GWAS identifies associations between genotypes and phenotypes by testing hundreds of thousands of genetic variations in individuals with ancestral similarities but phenotypic differences. With the advancement of technologies such as next-generation sequencing (NGS), a large number of single-nucleotide polymorphism (SNP) markers have been identified, leading to a significant increase in marker density [21]. In recent years, the application of GWAS in cassava research has gradually increased, and genes related to important traits such as yield, disease resistance, and starch content in cassava have been identified [22]. This study represents a pioneering effort to use GWAS to identify candidate genes related to storage root protein content. In this study, high-quality SNP sites were used to lay the foundation for comprehensive genome-wide association studies for further research. Based on previous studies, to reduce the impact of environmental factors on protein content measurement, this study adopted a method of measuring at the same location for three consecutive years and combined statistical analysis to ensure the reliability of phenotypic data for subsequent association analysis. High-density SNPs were obtained by resequencing the whole genome at an average depth of 20×. Finally, after quality control and filtering, 8,171,448 high-quality SNP sites were obtained.

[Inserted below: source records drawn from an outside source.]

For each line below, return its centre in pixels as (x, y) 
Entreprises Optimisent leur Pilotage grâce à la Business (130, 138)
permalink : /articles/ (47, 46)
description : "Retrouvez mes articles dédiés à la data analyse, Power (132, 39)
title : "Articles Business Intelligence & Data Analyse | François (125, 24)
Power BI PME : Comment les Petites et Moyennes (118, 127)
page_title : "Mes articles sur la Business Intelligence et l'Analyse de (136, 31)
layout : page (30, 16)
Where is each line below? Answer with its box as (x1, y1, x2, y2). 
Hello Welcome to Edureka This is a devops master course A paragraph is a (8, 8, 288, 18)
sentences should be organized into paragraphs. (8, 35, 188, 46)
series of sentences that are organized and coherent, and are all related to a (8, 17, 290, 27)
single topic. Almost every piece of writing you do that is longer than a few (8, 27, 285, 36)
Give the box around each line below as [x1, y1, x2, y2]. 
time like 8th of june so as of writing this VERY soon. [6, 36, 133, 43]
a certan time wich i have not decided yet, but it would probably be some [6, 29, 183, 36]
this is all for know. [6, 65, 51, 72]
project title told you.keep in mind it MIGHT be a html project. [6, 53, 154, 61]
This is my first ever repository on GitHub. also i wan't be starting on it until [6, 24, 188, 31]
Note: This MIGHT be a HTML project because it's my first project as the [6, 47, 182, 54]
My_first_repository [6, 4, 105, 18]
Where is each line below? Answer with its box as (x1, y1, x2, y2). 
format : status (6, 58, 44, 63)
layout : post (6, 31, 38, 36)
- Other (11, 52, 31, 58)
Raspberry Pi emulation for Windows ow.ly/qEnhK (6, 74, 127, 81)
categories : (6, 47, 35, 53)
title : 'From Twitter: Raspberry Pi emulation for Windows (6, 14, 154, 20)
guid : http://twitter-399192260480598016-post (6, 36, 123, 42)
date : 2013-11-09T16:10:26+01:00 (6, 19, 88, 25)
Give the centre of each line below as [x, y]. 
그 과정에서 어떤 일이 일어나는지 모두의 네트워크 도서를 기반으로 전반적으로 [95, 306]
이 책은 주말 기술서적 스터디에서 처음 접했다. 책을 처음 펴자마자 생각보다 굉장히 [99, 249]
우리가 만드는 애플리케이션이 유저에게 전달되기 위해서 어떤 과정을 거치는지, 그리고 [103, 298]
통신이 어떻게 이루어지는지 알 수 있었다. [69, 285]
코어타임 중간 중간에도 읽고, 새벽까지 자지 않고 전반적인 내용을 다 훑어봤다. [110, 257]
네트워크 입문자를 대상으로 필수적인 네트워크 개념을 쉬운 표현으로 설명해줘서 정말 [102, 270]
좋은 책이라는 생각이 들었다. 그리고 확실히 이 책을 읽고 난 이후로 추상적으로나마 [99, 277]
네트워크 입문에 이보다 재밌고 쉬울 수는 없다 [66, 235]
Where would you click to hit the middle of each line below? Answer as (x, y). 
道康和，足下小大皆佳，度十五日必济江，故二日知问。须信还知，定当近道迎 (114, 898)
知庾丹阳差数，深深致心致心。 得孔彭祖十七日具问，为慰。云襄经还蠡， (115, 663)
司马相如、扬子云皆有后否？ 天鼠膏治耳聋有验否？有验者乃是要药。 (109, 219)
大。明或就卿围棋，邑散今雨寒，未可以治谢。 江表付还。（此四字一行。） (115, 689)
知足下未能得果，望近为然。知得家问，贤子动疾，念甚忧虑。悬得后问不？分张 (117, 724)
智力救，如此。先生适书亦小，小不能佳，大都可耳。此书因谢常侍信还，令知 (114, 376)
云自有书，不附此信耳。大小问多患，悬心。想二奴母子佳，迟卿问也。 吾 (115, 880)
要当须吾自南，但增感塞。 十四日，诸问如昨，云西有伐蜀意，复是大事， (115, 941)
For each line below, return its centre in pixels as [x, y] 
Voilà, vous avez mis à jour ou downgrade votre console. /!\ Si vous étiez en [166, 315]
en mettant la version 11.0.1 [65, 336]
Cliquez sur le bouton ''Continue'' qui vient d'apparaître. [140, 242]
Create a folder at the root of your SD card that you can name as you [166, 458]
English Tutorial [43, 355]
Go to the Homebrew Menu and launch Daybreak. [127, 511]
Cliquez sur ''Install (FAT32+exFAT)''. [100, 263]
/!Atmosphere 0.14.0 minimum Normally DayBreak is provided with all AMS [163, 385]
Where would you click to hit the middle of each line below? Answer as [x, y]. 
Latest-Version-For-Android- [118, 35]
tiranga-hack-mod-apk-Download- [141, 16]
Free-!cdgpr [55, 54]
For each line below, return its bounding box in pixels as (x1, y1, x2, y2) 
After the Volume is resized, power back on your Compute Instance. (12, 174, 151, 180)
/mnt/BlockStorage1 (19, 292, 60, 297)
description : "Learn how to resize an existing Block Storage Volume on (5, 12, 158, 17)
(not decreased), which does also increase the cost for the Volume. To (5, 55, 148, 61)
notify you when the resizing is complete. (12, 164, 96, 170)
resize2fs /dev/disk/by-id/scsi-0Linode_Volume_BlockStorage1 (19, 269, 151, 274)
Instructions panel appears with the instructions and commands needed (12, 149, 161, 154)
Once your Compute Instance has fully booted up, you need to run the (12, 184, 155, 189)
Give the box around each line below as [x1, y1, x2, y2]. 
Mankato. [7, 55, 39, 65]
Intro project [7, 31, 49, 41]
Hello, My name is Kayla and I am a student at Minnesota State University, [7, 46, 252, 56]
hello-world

In this study, candidate genes were delineated by functionally annotating SNPs significantly associated with storage root protein content. Across GWAS runs for each yearly dataset and for the three-year mean, 21 loci exceeded the significance threshold; among these, SNP_6831776 on chromosome 15 and SNP_7090537 on chromosome 16 each explained 35% of the phenotypic variance, representing the largest genetic effects detected. Haplotype analyses of these loci further demonstrated that heterozygous mutant genotypes are strongly linked to elevated protein levels, indicating pronounced heterozygous advantage. These allelic configurations are therefore likely to play pivotal roles in protein synthesis or accumulation, potentially reflecting functional divergence during protein biosynthesis or intracellular trafficking.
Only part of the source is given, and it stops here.